[What needs to be done]
Transcribe the entries below word for word, beginning at the line with "Where would you" and stopping after the line with "the existence of"; drop all pictures.

[Listed records]
- - -
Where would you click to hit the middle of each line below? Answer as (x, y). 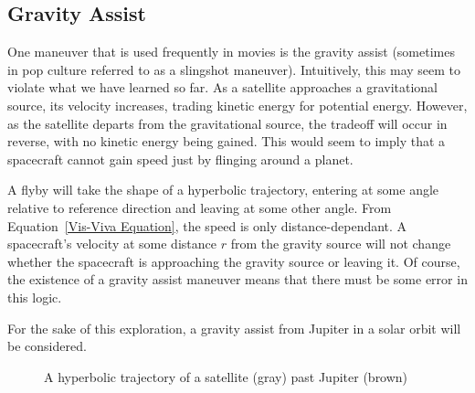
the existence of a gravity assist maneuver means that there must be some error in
- - -
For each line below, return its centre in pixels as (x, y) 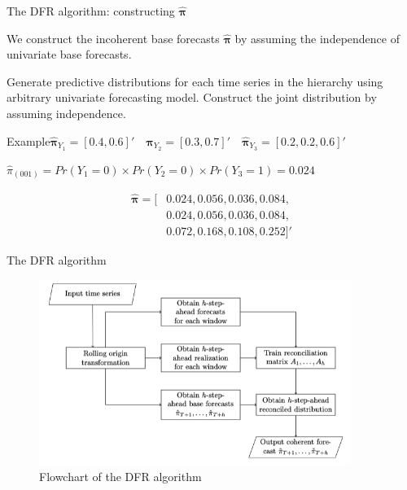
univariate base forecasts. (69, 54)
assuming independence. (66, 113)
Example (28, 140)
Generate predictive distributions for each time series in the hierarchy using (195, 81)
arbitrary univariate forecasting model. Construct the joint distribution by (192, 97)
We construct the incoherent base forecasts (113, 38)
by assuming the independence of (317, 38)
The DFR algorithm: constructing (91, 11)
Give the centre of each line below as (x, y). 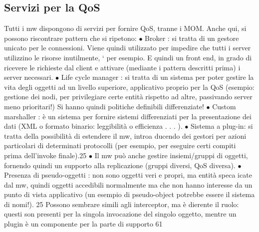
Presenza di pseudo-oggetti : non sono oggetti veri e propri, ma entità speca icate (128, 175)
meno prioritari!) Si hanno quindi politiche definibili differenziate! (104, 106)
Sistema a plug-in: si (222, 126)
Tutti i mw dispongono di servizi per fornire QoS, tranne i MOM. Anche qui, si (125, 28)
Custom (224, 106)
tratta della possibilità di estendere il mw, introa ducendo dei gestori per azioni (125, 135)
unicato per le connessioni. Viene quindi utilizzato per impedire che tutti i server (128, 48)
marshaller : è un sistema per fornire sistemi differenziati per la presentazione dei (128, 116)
- - -
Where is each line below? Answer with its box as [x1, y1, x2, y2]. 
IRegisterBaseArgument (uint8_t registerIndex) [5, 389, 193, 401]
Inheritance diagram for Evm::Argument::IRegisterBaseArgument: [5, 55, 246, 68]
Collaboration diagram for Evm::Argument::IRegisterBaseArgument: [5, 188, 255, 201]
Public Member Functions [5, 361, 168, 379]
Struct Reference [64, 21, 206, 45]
- - -
[Answer box]
Where would you click to hit the middle of each line below? Answer as (x, y). 
the existence of a gravity assist maneuver means that there must be some error in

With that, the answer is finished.